Election 2012 Can Anyone Stop Romney?

Lars Tunbjork for TIME

Iowa Caucus story

After a photo finish in the first real voting of the 2012 Republican nomination process, the surviving candidates had very different rides awaiting them. Former Massachusetts governor Mitt Romney, winner on Jan. 3 by the unlikely margin of eight votes--remember that number, for it speaks volumes about Romney's situation--climbed onto the front-runner express with a tank full of money and a club car packed with very important friends.

However, with 3 out of 4 participating Iowans voting for someone else, Romney may be in for a rough road ahead. Next up is New Hampshire, Romney's home away from home. He has a big lead in this state that loves to take leaders down a peg. After that, South Carolina, the conservative firewall--and Romney has never been a conservative favorite. You can read an eight-vote victory in Iowa as a sign of Romney's strength (he dashed in late in the game and won on the cheap) or as a sign of weakness (shouldn't a guy who has been running for more than five years be able to crack 25%?).

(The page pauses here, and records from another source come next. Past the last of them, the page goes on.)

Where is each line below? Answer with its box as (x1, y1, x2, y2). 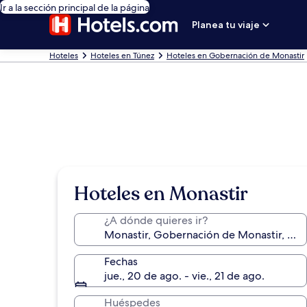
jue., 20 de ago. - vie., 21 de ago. (104, 269, 265, 283)
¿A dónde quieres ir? (104, 213, 208, 228)
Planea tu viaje (192, 19, 260, 31)
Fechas (104, 254, 138, 269)
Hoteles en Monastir (74, 181, 248, 207)
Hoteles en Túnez (90, 50, 154, 61)
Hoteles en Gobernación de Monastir (167, 50, 304, 61)

There's a lot of history to suggest that he's inevitable now, but there are also some good reasons to believe history could be rewritten this year. The wild ride of 2011--when one Republican candidate after another surged to the front only to lose a wheel or three--is not yet over. Romney's foes have a little time left to stop his relentlessly chugging locomotive.

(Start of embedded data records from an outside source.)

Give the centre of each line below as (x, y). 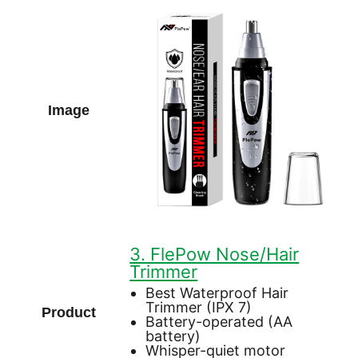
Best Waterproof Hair (217, 292)
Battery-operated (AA (219, 321)
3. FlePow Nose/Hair (215, 254)
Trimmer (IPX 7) (199, 307)

Former Pennsylvania Senator Rick Santorum was the Cinderella story, transformed from a rounding error in the polls to a virtual tie for first place almost overnight. Iowa always crowns a Cinderella somehow, but the poor thing never seems to win that second slipper. Ask President Mike Huckabee about that. Santorum's ticket is for a pumpkin in need of some bippity-boppity magic: he's short on money, staff and supporters in the three states--New Hampshire, South Carolina, and Florida--that will make or break him in the remaining days of January.

Then there's Ron Paul, the third-place Iowa finisher who captured better than 1 in 5 caucus votes. The libertarian purist rode out of town as he rode in, on his own private track. No one can predict the course of an American politician whose idea of a victory speech includes the triumphant cry "We're all Austrians now!" For his fellow devotees of the patron saint of unregulated markets, Ludwig von Mises, that's celestial music. But as Adlai Stevenson might have said, Yes, but he needs a majority.

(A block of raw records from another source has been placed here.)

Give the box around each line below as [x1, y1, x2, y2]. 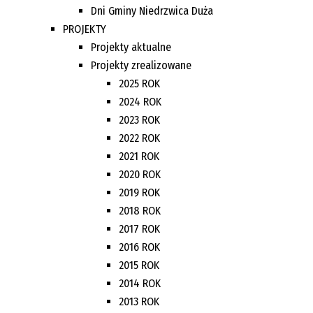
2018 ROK [119, 203, 161, 217]
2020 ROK [119, 167, 161, 181]
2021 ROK [119, 149, 159, 163]
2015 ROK [119, 258, 159, 272]
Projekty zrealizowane [91, 58, 191, 72]
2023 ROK [119, 112, 160, 126]
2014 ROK [119, 276, 161, 290]
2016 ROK [119, 240, 160, 254]
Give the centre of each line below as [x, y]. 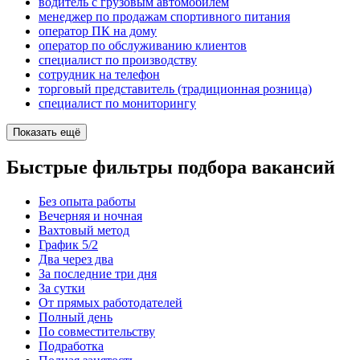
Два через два [76, 259]
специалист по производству [118, 60]
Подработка [71, 346]
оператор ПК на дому [98, 31]
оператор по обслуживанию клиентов [143, 46]
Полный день [76, 317]
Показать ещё [47, 133]
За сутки [62, 288]
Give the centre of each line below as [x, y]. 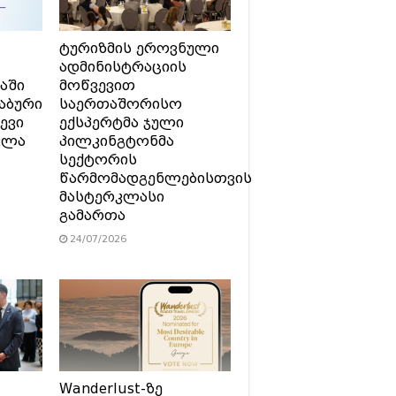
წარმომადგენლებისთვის [155, 179]
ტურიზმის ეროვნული [139, 49]
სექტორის [98, 160]
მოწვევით [97, 86]
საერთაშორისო [120, 105]
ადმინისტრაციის [122, 68]
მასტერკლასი [111, 198]
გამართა [92, 216]

As for the other also-rans, they were all poll toppers at one point or another along the strange GOP path. Newt Gingrich, at 13%, promised to soldier on to New Hampshire and South Carolina, nursing a nasty grudge against Romney over a barrage of critical ads. Texas Governor Rick Perry, on the other hand, sounded relieved to be heading home to Austin after winning just 1 vote in 10 (even as he promised to hang in there a bit longer). And last, Minnesota Representative Michele Bachmann, winner of the 2011 GOP Ames straw poll, quit the race the morning after the vote. You might think this would teach America's political pundits something important about the Ames straw poll. But you already know: those people never learn.